Can't get my wife to use the phone for anything more than to see when I'm getting off work or the occassional "I love you". Nothing wrong with that but would be nice to see some stuff like above every once in a while. She's too afraid someone is going to see her phone and the texts. She absolutely will not send any sort of pics.


----------



## BeachGuy

ScarletBegonias said:


> "picturing your hard,thick c**k in various places on my body"
> 
> "thinking of a number between 68 and 70"
> 
> "we need to try something on that new storage bench in the bedroom..."
> 
> "can't wait to ravage you when i get home"
> 
> "you were amazing last night. i came so hard i went blind for a minute."


Are you single?????? Lol


----------



## ScarletBegonias

Zatol Ugot? said:


> :smthumbup::yay:
> 
> Can't get my wife to use the phone for anything more than to see when I'm getting off work or the occassional "I love you". Nothing wrong with that but would be nice to see some stuff like above every once in a while. She's too afraid someone is going to see her phone and the texts. She absolutely will not send any sort of pics.


i stopped caring about that. if they want to see my business that badly then they deserve whatever shock or shame they get from snooping;-)
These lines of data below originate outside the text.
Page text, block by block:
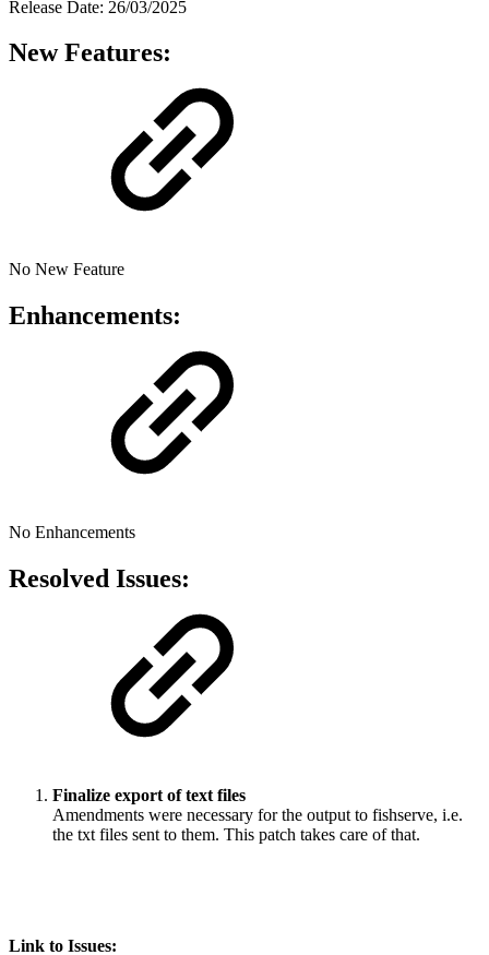
Release Date: 26/03/2025
New Features:
No New Feature
Enhancements:
No Enhancements
Resolved Issues:
Finalize export of text files
Amendments were necessary for the output to fishserve, i.e.
the txt files sent to them. This patch takes care of that.
Link to Issues:
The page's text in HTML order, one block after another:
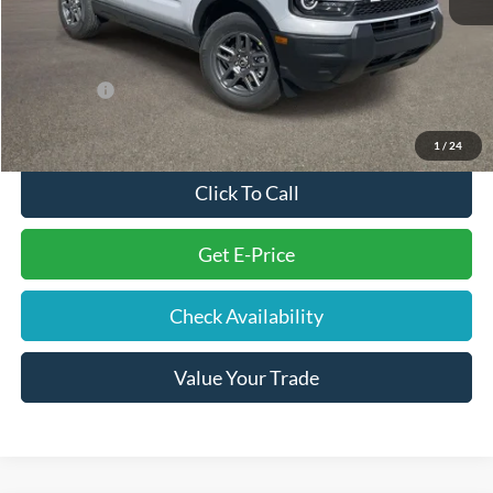
1 / 24
Doc Fee
+$699
$30,354
Final Price
$28,994
Click To Call
Get E-Price
Check Availability
Value Your Trade
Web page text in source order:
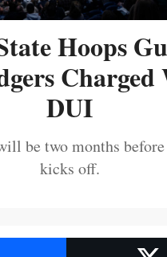
Hoops
DUI
be two months before
kicks off.
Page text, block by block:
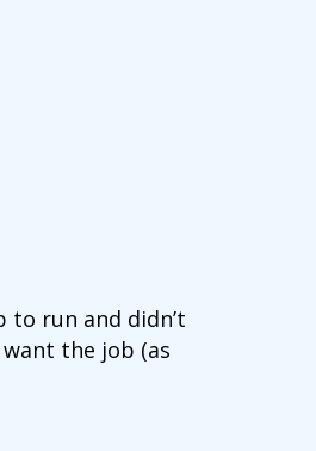
to run and didn’t
the job (as
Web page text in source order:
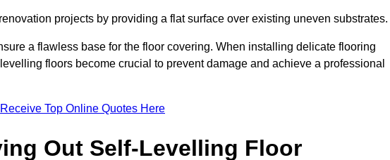
projects by providing a flat surface over existing uneven substrates.
a flawless base for the floor covering. When installing delicate flooring
floors become crucial to prevent damage and achieve a professional
Receive Top Online Quotes Here
Out Self-Levelling Floor
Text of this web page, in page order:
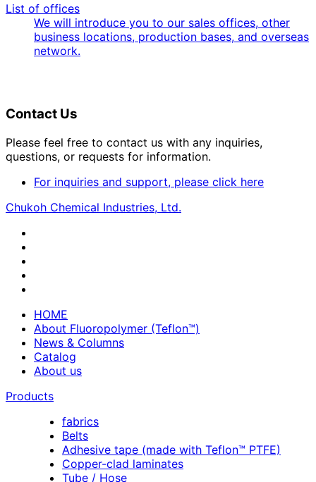
List of offices
We will introduce you to our sales offices, other
business locations, production bases, and overseas
network.
Contact Us
Please feel free to contact us with any inquiries,
questions, or requests for information.
For inquiries and support, please click here
Chukoh Chemical Industries, Ltd.
HOME
About Fluoropolymer (Teflon™)
News & Columns
Catalog
About us
Products
fabrics
Belts
Adhesive tape (made with Teflon™ PTFE)
Copper-clad laminates
Tube / Hose
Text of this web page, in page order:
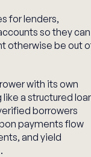
for lenders,
so they can
otherwise be out
with its own
a structured
borrowers
payments flow
and yield
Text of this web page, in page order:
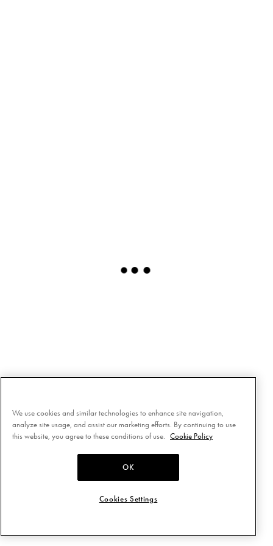
We use cookies and similar technologies to enhance site navigation,
analyze site usage, and assist our marketing efforts. By continuing to use
this website, you agree to these conditions of use.
Cookie Policy
OK
Cookies Settings
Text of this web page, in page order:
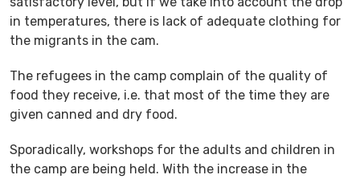
in temperatures, there is lack of adequate clothing for
the migrants in the cam.
The refugees in the camp complain of the quality of
food they receive, i.e. that most of the time they are
given canned and dry food.
Sporadically, workshops for the adults and children in
the camp are being held. With the increase in the
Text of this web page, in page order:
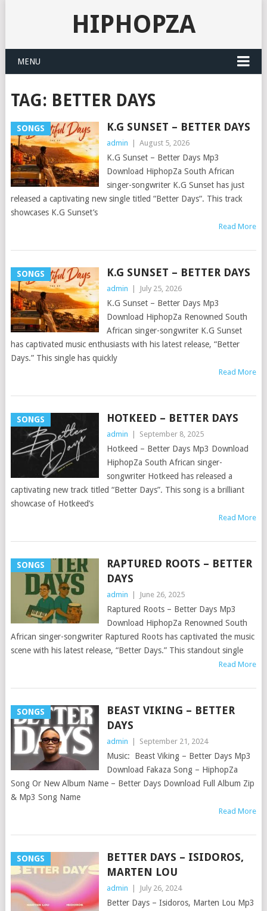
HIPHOPZA
MENU
TAG: BETTER DAYS
SONGS K.G SUNSET – BETTER DAYS
admin August 5, 2026
K.G Sunset – Better Days Mp3
Download HiphopZa South African
singer-songwriter K.G Sunset has just
released a captivating new single titled “Better Days“. This track
showcases K.G Sunset’s
Read More
SONGS K.G SUNSET – BETTER DAYS
admin July 25, 2026
K.G Sunset – Better Days Mp3
Download HiphopZa Renowned South
African singer-songwriter K.G Sunset
has captivated music enthusiasts with his latest release, “Better
Days.” This single has quickly
Read More
SONGS HOTKEED – BETTER DAYS
admin September 8, 2025
Hotkeed – Better Days Mp3 Download
HiphopZa South African singer-
songwriter Hotkeed has released a
captivating new track titled “Better Days”. This song is a brilliant
showcase of Hotkeed’s
Read More
SONGS
RAPTURED ROOTS – BETTER
DAYS
admin June 26, 2025
Raptured Roots – Better Days Mp3
Download HiphopZa Renowned South
African singer-songwriter Raptured Roots has captivated the music
scene with his latest release, “Better Days.” This standout single
Read More
SONGS
BEAST VIKING – BETTER
DAYS
admin September 21, 2024
Music: Beast Viking – Better Days Mp3
Download Fakaza Song – HiphopZa
Song Or New Album Name – Better Days Download Full Album Zip
& Mp3 Song Name
Read More
SONGS
BETTER DAYS – ISIDOROS,
MARTEN LOU
admin July 26, 2024
Better Days – Isidoros, Marten Lou Mp3
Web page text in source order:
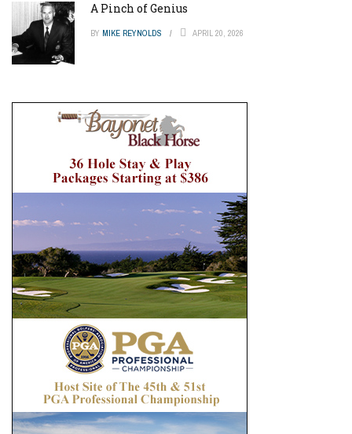
A Pinch of Genius
BY MIKE REYNOLDS APRIL 20, 2026
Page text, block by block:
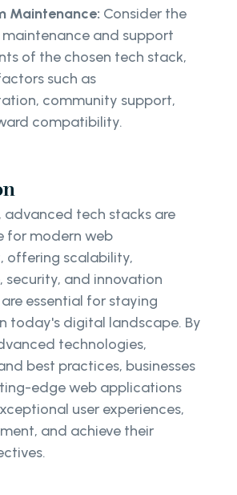
Maintenance: Consider the
and support
of the chosen tech stack,
such as
community support,
compatibility.
advanced tech stacks are
for modern web
offering scalability,
security, and innovation
essential for staying
today's digital landscape. By
technologies,
best practices, businesses
edge web applications
user experiences,
and achieve their
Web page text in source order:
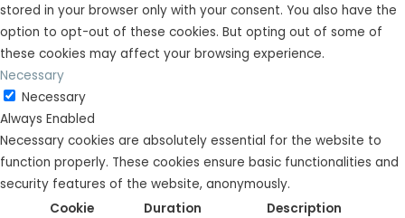
stored in your browser only with your consent. You also have the
option to opt-out of these cookies. But opting out of some of
these cookies may affect your browsing experience.
Necessary
Necessary
Always Enabled
Necessary cookies are absolutely essential for the website to
function properly. These cookies ensure basic functionalities and
security features of the website, anonymously.
Cookie
Duration Description
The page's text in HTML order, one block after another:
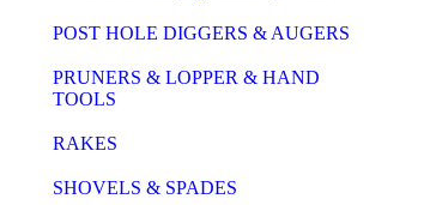
POST HOLE DIGGERS & AUGERS
PRUNERS & LOPPER & HAND
TOOLS
RAKES
SHOVELS & SPADES
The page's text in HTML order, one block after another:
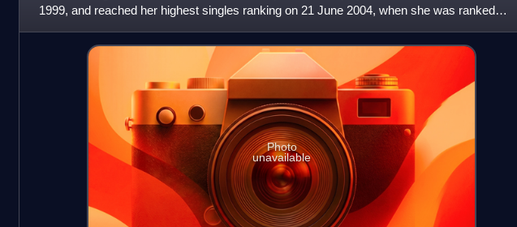
1999, and reached her highest singles ranking on 21 June 2004, when she was ranked
world No. 99. On 10 July 2
Photo
unavailable
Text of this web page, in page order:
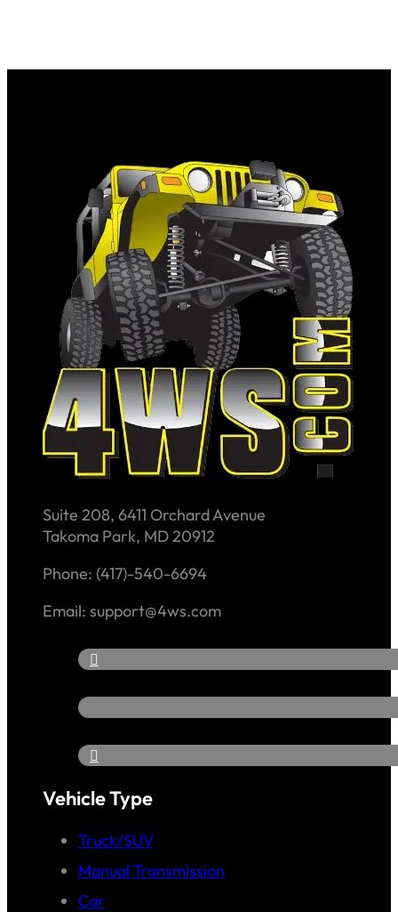
Suite 208, 6411 Orchard Avenue
Takoma Park, MD 20912
Phone: (417)-540-6694
Email: support@4ws.com
Vehicle Type
Truck/SUV
Manual Transmission
Car
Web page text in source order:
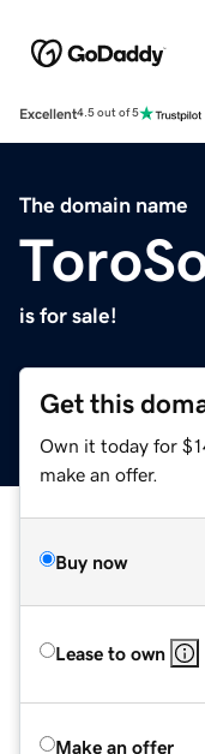
Excellent4.5 out of 5
The domain name
is for sale!
Get this
Own it today for
make an offer.
Buy now
Lease to own
Make an offer
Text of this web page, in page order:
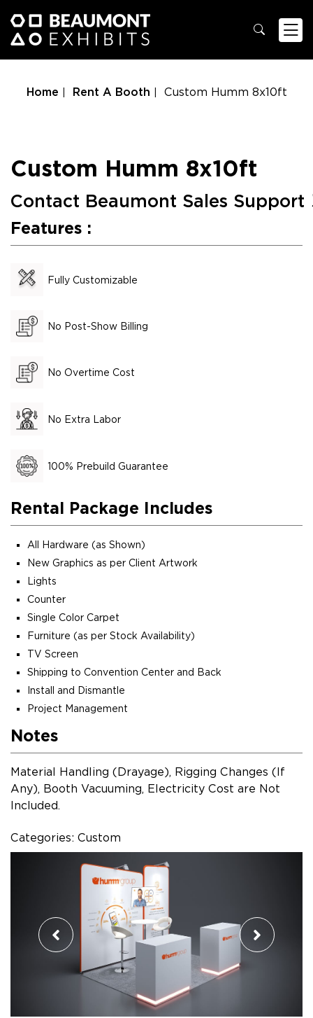
Home Rent A Booth Custom Humm 8x10ft
Custom Humm 8x10ft
Contact Beaumont Sales Support
Features :
Fully Customizable
No Post-Show Billing
No Overtime Cost
No Extra Labor
100% Prebuild Guarantee
Rental Package Includes
All Hardware (as Shown)
New Graphics as per Client Artwork
Lights
Counter
Single Color Carpet
Furniture (as per Stock Availability)
TV Screen
Shipping to Convention Center and Back
Install and Dismantle
Project Management
Notes
Material Handling (Drayage), Rigging Changes (If
Any), Booth Vacuuming, Electricity Cost are Not
Included.
Categories: Custom
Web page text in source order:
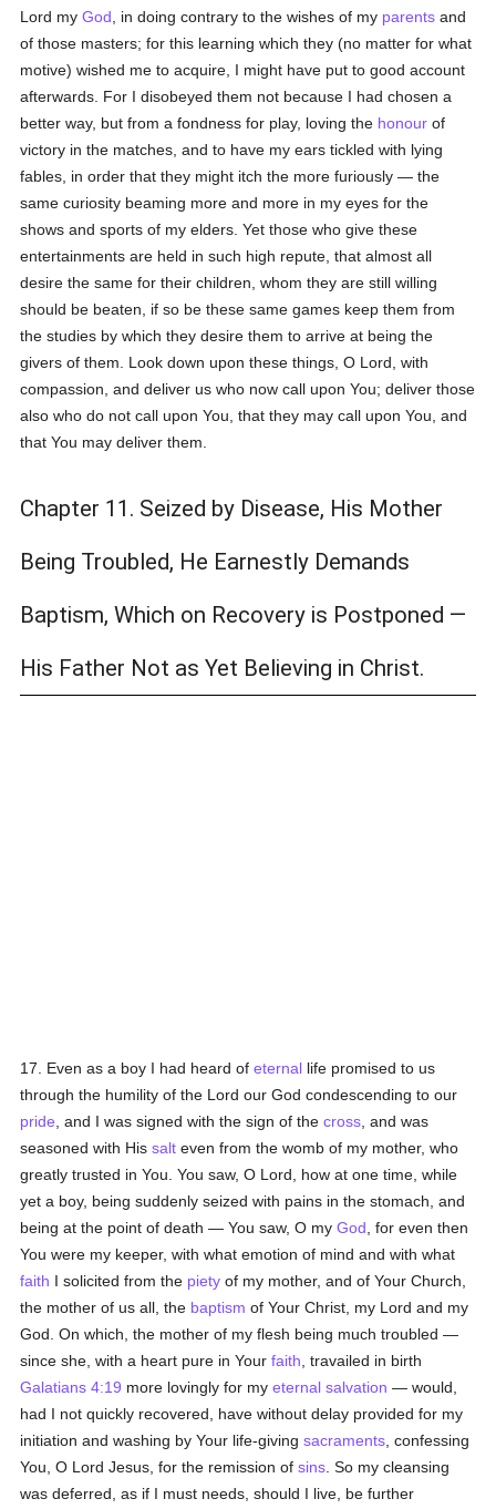
Lord myGod , in doing contrary to the wishes of my parents and
of those masters; for this learning which they (no matter for what
motive) wished me to acquire, I might have put to good account
afterwards. For I disobeyed them not because I had chosen a
better way, but from a fondness for play, loving the honour of
victory in the matches, and to have my ears tickled with lying
fables, in order that they might itch the more furiously — the
same curiosity beaming more and more in my eyes for the
shows and sports of my elders. Yet those who give these
entertainments are held in such high repute, that almost all
desire the same for their children, whom they are still willing
should be beaten, if so be these same games keep them from
the studies by which they desire them to arrive at being the
givers of them. Look down upon these things, O Lord, with
compassion, and deliver us who now call upon You; deliver those
also who do not call upon You, that they may call upon You, and
that You may deliver them.
Chapter 11. Seized by Disease, His Mother
Being Troubled, He Earnestly Demands
Baptism, Which on Recovery is Postponed —
His Father Not as Yet Believing in Christ.
17. Even as a boy I had heard ofeternal life promised to us
through the humility of the Lord our God condescending to our
pride , and I was signed with the sign of thecross , and was
seasoned with Hissalt even from the womb of my mother, who
greatly trusted in You. You saw, O Lord, how at one time, while
yet a boy, being suddenly seized with pains in the stomach, and
being at the point of death — You saw, O myGod , for even then
You were my keeper, with what emotion of mind and with what
faith I solicited from the piety of my mother, and of Your Church,
the mother of us all, the baptism of Your Christ, my Lord and my
God. On which, the mother of my flesh being much troubled —
since she, with a heart pure in Yourfaith , travailed in birth
Galatians 4:19 more lovingly for myeternal salvation — would,
had I not quickly recovered, have without delay provided for my
initiation and washing by Your life-givingsacraments , confessing
You, O Lord Jesus, for the remission ofsins . So my cleansing
was deferred, as if I must needs, should I live, be further
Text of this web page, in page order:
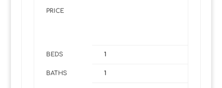
PRICE
BEDS 1
BATHS 1
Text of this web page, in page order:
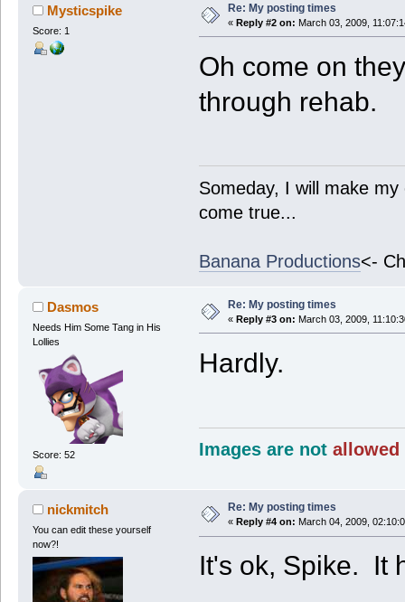
Mysticspike
Score: 1
Re: My posting times
« Reply #2 on: March 03, 2009,
Oh come on
through rehab.
Someday, I will make
come true...
Banana Productions<-
Dasmos
Needs Him Some Tang in His
Lollies
Score: 52
Re: My posting times
« Reply #3 on: March 03, 2009,
Hardly.
Images are not allowed
nickmitch
You can edit these yourself
now?!
Re: My posting times
« Reply #4 on: March 04, 2009,
It's ok, Spike. It
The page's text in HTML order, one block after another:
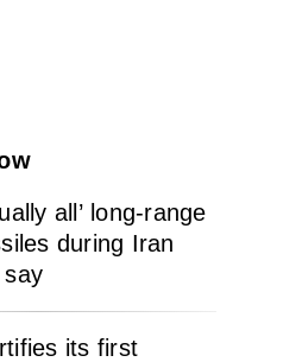
all’ long-range
during Iran
its first
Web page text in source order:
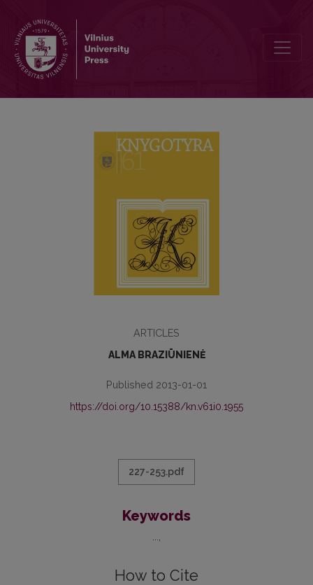
ARTICLES
ALMA BRAZIŪNIENĖ
Published 2013-01-01
https://doi.org/10.15388/kn.v61i0.1955
227-253.pdf
Keywords
How to Cite
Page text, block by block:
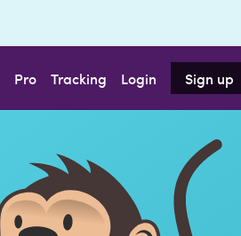
Pro Tracking Login Sign up
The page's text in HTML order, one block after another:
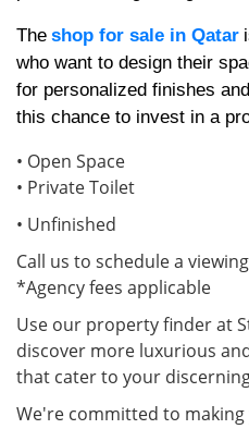
The shop for sale in Qatar
who want to design their
for personalized finishes
this chance to invest in a
• Open Space
• Private Toilet
• Unfinished
Call us to schedule a
*Agency fees applicable
Use our property finder at
discover more luxurious
that cater to your
We're committed to
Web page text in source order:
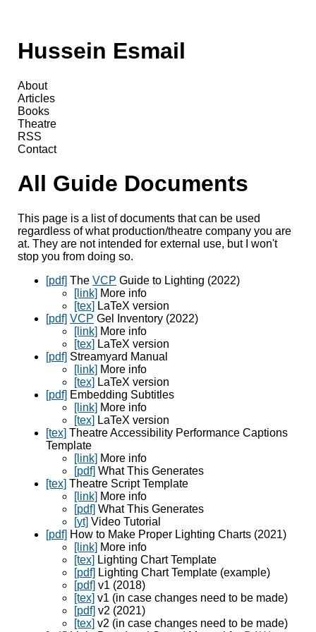
Hussein Esmail
About
Articles
Books
Theatre
RSS
Contact
All Guide Documents
This page is a list of documents that can be used
regardless of what production/theatre company you are
at. They are not intended for external use, but I won't
stop you from doing so.
[pdf] The VCP Guide to Lighting (2022)
[link] More info
[tex] LaTeX version
[pdf] VCP Gel Inventory (2022)
[link] More info
[tex] LaTeX version
[pdf] Streamyard Manual
[link] More info
[tex] LaTeX version
[pdf] Embedding Subtitles
[link] More info
[tex] LaTeX version
[tex] Theatre Accessibility Performance Captions
Template
[link] More info
[pdf] What This Generates
[tex] Theatre Script Template
[link] More info
[pdf] What This Generates
[yt] Video Tutorial
[pdf] How to Make Proper Lighting Charts (2021)
[link] More info
[tex] Lighting Chart Template
[pdf] Lighting Chart Template (example)
[pdf] v1 (2018)
[tex] v1 (in case changes need to be made)
[pdf] v2 (2021)
[tex] v2 (in case changes need to be made)
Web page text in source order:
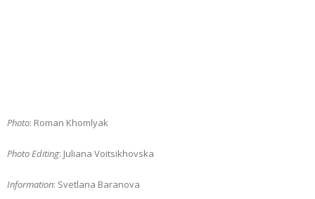
Photo: Roman Khomlyak
Photo Editing: Juliana Voitsikhovska
Information: Svetlana Baranova
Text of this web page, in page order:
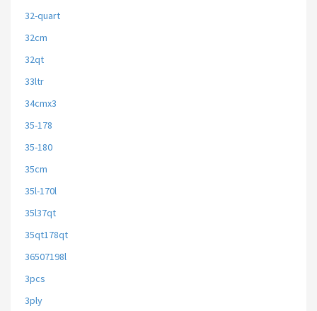
32-quart
32cm
32qt
33ltr
34cmx3
35-178
35-180
35cm
35l-170l
35l37qt
35qt178qt
36507198l
3pcs
3ply
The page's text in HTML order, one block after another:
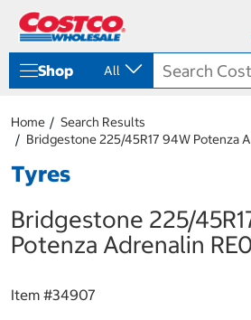
Shop All
Home
Search Results
Bridgestone 225/45R17 94W Potenza
Tyres
Bridgestone 225/
Potenza Adrenalin
Item #34907
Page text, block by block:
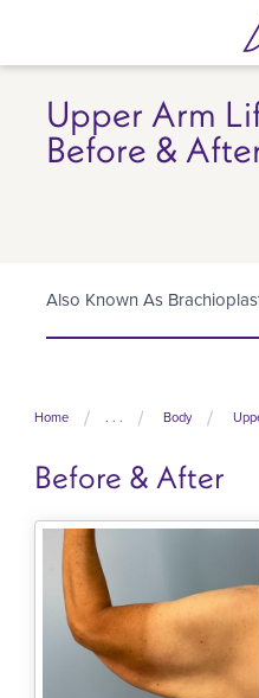
main
Upper Arm
Before &
Also Known As
Home . . . Body
Before & After
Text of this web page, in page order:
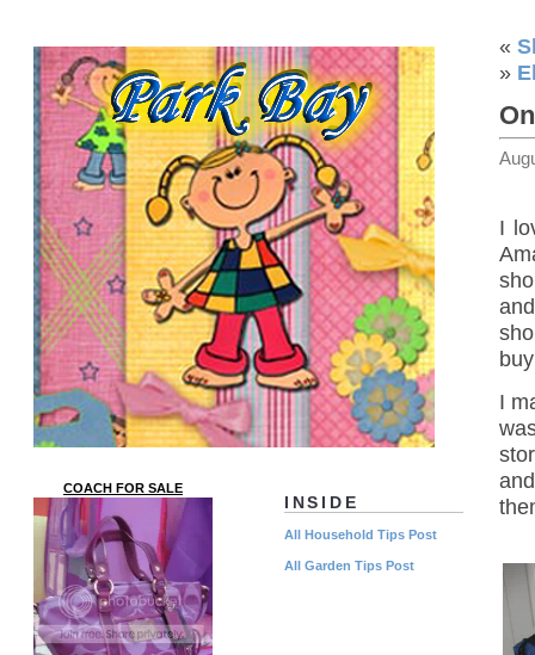
«
»
I
I
INSIDE
All Household Tips Post
All Garden Tips Post
COACH FOR SALE
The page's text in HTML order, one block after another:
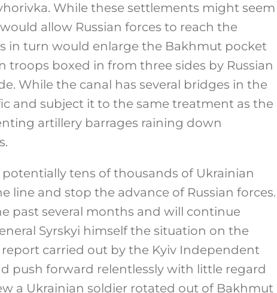
While these settlements might seem
allow Russian forces to reach the
in turn would enlarge the Bakhmut pocket
boxed in from three sides by Russian
While the canal has several bridges in the
and subject it to the same treatment as the
artillery barrages raining down
tens of thousands of Ukrainian
line and stop the advance of Russian forces.
past several months and will continue
Syrskyi himself the situation on the
carried out by the Kyiv Independent
push forward relentlessly with little regard
a Ukrainian soldier rotated out of Bakhmut
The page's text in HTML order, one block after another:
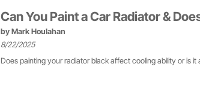
Can You Paint a Car Radiator &
by Mark Houlahan
8/22/2025
Does painting your radiator black affect cooling ability or is

i consider it healthy,fun,and great foreplay


----------



## notperfectanymore

Zatol Ugot? said:


> :smthumbup::yay:
> 
> Can't get my wife to use the phone for anything more than to see when I'm getting off work or the occassional "I love you". Nothing wrong with that but would be nice to see some stuff like above every once in a while. She's too afraid someone is going to see her phone and the texts. She absolutely will not send any sort of pics.


Some of us women were young and stupid in the pic department years ago :scratchhead: I let the ex take some polaroid pics of me (before cell phones or internet). After we split, he TRIED to "share" them...I had an amazing friend get a hold of them and destroy them for me :smthumbup: Lesson learned...no "pics" of me...


----------



## Ano

notperfectanymore said:


> Some of us women were young and stupid in the pic department years ago :scratchhead: I let the ex take some polaroid pics of me (before cell phones or internet). After we split, he TRIED to "share" them...I had an amazing friend get a hold of them and destroy them for me :smthumbup: Lesson learned...no "pics" of me...


Been there with an ex....with a video of me taking a "sexual bath". 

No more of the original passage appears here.